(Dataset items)

_ _ _ _ _

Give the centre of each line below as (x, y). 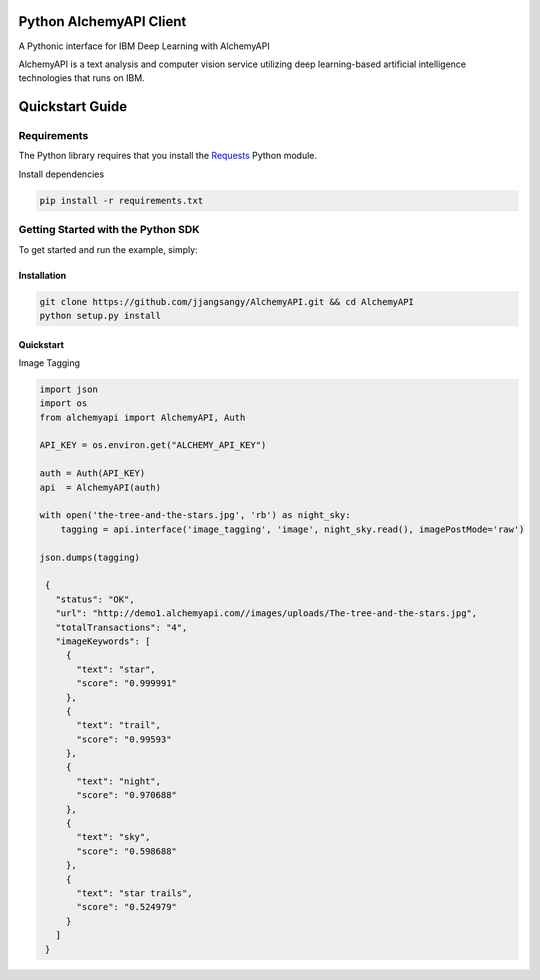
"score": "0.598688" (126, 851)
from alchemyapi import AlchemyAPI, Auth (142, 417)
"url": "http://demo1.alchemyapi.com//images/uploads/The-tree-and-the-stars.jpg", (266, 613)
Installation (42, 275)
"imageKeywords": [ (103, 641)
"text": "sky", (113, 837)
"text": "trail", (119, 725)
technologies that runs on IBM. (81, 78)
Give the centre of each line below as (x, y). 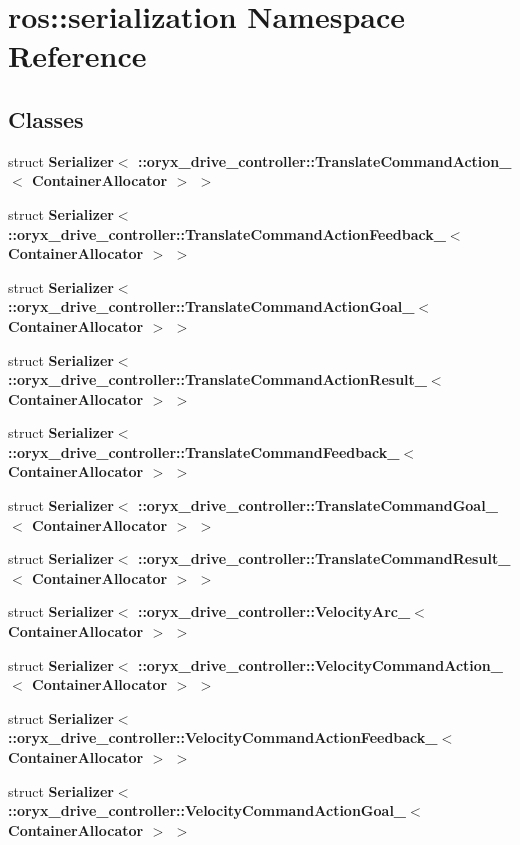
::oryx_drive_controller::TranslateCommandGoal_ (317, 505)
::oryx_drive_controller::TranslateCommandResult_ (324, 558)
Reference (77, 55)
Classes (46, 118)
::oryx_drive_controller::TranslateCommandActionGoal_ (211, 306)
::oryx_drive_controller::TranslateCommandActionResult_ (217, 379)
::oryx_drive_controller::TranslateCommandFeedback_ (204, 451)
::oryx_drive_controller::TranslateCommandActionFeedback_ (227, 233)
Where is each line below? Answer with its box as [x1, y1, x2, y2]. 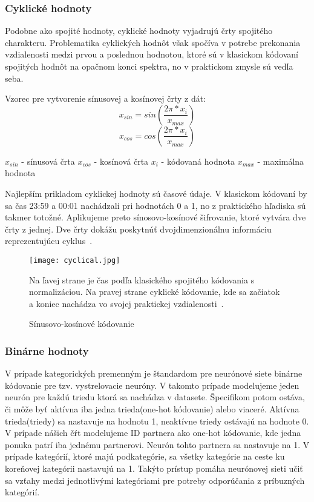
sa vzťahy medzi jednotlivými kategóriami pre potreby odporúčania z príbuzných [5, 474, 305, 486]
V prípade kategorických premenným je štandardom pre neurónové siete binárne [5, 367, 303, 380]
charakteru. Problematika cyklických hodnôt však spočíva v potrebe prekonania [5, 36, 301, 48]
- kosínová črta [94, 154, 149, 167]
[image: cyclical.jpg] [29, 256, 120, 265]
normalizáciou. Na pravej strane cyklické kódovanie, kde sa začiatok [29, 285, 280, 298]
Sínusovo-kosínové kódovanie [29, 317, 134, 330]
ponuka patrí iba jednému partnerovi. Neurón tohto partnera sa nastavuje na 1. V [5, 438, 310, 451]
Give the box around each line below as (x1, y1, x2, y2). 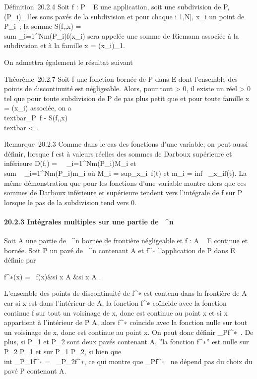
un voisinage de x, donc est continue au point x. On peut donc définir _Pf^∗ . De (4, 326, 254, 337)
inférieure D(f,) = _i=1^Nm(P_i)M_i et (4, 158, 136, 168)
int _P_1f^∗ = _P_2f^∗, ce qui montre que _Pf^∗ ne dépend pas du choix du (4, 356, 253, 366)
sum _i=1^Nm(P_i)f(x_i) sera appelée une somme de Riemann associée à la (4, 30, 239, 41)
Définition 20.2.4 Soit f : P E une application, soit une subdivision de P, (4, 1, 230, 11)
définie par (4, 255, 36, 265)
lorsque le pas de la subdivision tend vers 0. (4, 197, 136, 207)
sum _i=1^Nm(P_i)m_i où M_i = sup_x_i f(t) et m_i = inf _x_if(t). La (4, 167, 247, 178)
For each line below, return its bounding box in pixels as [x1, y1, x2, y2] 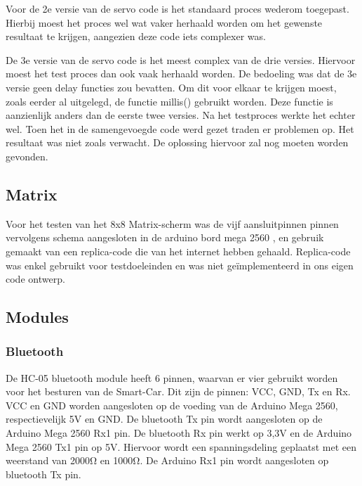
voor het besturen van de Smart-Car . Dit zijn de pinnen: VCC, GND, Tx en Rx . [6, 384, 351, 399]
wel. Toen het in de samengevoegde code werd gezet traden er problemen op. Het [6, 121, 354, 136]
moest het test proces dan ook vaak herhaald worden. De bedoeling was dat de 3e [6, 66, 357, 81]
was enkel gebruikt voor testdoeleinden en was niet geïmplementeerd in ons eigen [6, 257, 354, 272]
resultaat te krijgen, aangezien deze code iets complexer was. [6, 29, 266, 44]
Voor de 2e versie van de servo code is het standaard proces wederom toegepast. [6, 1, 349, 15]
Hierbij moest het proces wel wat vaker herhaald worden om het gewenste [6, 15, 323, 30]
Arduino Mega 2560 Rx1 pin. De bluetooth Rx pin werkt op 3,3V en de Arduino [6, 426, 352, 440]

_ _ _ _ _

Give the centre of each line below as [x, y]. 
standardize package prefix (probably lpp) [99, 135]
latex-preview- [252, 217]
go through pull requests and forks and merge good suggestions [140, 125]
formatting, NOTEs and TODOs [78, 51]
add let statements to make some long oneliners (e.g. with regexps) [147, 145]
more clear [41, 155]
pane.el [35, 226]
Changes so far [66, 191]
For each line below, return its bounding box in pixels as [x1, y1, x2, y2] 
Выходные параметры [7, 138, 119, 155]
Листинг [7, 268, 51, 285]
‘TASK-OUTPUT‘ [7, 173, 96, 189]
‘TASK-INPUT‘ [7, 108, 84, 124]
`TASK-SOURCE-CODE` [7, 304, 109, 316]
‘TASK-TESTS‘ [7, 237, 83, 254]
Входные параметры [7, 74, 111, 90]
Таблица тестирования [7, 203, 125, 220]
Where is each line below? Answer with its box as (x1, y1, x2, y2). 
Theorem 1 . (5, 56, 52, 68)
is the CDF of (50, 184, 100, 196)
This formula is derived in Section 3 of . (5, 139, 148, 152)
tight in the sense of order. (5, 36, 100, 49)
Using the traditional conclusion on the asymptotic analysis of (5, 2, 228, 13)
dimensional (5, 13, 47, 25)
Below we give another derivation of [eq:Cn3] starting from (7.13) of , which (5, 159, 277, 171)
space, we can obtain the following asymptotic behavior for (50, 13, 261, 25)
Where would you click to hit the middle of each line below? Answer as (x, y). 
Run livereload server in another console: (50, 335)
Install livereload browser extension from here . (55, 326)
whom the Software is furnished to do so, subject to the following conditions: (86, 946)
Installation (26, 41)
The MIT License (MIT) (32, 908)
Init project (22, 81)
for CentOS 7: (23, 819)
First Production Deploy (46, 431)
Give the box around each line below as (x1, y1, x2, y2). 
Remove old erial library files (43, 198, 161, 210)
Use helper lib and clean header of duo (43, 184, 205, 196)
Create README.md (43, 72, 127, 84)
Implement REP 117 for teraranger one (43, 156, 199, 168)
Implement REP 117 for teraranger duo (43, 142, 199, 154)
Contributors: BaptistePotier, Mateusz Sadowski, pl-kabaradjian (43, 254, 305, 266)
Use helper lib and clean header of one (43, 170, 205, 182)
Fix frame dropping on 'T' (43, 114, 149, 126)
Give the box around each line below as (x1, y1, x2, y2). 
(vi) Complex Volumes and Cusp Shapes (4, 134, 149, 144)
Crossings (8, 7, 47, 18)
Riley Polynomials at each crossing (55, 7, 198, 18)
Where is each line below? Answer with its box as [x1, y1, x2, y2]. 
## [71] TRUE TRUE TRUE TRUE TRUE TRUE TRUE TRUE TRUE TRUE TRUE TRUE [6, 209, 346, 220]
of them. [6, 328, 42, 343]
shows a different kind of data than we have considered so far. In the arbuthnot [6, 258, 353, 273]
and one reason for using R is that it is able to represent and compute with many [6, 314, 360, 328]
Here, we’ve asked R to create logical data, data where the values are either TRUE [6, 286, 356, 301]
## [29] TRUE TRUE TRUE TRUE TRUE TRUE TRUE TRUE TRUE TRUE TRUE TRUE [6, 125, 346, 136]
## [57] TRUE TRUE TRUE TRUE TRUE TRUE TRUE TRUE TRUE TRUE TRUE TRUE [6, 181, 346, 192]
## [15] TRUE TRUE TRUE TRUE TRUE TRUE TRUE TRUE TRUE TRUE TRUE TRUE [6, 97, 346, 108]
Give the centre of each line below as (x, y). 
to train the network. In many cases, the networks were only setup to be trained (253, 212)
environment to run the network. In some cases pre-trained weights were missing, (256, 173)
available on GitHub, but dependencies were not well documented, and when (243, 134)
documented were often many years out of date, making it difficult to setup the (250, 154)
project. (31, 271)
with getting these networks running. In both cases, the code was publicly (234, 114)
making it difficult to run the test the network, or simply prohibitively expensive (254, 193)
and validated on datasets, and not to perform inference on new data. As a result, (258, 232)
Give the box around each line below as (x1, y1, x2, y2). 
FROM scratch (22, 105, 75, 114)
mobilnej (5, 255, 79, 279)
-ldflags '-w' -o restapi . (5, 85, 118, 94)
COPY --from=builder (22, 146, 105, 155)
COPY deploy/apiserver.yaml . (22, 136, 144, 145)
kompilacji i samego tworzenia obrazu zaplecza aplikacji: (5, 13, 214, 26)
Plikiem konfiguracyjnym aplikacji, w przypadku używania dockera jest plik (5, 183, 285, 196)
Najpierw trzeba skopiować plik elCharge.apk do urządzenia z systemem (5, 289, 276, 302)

_ _ _ _ _

Where a line above holds the word "proces", copy it.

» **Answer below**
moest het test proces dan ook vaak herhaald worden. De bedoeling was dat de 3e [6, 66, 357, 81]
Voor de 2e versie van de servo code is het standaard proces wederom toegepast. [6, 1, 349, 15]
Hierbij moest het proces wel wat vaker herhaald worden om het gewenste [6, 15, 323, 30]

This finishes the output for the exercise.